> **Supplied records**
▽

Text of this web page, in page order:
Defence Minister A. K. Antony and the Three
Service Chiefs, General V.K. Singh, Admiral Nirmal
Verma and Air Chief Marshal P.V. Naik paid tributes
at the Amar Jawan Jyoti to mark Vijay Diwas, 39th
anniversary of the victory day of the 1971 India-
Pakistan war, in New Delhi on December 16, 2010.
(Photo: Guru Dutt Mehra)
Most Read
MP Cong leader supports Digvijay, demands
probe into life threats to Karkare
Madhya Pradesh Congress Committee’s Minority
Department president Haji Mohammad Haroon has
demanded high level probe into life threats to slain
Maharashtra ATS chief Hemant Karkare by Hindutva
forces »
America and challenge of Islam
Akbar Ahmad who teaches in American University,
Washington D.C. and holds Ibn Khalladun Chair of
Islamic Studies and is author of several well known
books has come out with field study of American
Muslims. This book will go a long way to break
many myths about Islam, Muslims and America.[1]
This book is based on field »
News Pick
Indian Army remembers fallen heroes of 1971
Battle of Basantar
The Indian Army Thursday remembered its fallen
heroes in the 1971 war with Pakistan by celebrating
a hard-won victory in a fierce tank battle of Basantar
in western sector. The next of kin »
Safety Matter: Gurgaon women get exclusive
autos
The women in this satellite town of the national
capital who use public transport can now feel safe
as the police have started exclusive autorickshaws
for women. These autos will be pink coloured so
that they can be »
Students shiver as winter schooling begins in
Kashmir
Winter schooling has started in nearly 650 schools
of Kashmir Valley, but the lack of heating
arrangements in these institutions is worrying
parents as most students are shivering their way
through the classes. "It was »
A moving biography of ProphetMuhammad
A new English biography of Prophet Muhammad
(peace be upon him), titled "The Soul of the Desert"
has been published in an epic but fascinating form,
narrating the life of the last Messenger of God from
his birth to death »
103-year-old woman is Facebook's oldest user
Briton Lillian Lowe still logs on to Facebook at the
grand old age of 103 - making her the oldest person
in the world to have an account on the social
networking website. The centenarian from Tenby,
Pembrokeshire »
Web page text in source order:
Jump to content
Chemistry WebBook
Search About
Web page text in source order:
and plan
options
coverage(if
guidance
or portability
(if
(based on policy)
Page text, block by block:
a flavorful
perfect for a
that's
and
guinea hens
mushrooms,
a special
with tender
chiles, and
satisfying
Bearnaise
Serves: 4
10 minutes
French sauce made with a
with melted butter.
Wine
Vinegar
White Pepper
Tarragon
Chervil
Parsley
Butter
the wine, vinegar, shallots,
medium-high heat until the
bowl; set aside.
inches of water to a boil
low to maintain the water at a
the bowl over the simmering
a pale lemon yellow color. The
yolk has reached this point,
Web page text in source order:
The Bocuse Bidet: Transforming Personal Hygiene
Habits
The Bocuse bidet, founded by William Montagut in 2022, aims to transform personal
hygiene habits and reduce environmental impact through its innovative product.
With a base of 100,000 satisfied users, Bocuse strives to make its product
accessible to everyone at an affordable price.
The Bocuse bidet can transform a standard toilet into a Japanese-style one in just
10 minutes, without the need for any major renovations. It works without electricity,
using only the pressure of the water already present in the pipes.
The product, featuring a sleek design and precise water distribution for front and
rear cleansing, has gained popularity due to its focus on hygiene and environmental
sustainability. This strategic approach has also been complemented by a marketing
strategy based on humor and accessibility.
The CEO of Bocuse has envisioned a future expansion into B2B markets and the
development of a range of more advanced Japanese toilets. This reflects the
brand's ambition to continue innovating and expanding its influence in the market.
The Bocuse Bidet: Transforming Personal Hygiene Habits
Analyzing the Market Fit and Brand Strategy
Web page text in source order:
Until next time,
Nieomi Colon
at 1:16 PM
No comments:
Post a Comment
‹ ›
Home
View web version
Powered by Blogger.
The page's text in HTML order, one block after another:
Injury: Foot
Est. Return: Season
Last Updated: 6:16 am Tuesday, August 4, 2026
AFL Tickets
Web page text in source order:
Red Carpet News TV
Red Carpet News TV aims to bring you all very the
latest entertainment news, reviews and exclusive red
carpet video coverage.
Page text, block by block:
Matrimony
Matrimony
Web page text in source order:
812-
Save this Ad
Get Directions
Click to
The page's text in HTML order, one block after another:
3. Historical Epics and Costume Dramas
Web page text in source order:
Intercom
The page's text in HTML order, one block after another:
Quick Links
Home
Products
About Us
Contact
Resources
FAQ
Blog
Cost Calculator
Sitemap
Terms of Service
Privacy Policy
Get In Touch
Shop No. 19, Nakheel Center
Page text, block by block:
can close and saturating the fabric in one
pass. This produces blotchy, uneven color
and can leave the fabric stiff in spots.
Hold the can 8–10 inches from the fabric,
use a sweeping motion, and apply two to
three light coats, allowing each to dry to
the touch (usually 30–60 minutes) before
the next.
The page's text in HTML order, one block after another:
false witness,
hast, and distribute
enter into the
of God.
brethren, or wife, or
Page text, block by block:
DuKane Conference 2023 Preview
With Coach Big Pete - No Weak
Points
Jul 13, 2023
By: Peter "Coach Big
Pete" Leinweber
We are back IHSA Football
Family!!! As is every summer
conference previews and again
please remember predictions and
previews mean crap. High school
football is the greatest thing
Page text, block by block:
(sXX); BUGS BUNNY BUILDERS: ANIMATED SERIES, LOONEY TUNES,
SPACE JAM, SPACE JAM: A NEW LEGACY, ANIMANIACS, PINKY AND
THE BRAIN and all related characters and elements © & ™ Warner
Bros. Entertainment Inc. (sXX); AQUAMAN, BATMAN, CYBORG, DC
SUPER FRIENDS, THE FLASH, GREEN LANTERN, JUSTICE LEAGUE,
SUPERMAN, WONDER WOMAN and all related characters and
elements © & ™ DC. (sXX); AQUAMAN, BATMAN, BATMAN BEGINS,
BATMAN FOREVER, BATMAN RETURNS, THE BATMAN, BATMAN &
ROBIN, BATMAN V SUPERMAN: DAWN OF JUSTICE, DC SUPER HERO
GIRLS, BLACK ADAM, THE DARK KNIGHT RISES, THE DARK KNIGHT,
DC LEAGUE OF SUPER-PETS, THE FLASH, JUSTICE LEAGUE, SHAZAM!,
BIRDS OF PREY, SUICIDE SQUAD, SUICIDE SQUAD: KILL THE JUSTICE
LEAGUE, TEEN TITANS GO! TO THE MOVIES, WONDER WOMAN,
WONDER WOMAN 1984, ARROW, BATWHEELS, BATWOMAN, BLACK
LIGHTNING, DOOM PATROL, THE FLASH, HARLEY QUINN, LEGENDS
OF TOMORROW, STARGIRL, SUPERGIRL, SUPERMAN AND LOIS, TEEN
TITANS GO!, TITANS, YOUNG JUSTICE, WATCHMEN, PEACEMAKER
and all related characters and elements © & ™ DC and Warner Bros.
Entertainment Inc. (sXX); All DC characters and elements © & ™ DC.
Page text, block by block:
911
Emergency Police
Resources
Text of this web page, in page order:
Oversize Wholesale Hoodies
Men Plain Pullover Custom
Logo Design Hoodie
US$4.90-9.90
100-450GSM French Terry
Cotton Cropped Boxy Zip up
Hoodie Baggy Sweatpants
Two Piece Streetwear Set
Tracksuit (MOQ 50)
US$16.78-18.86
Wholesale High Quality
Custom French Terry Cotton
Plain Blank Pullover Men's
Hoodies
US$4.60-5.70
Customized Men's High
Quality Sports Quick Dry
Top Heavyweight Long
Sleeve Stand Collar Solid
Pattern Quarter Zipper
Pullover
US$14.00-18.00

△

> **Problem to solve**
Where does "Facebook" occur in the data? Copy each line that has it.

> **Task solution**
103-year-old woman is Facebook's oldest user
Briton Lillian Lowe still logs on to Facebook at the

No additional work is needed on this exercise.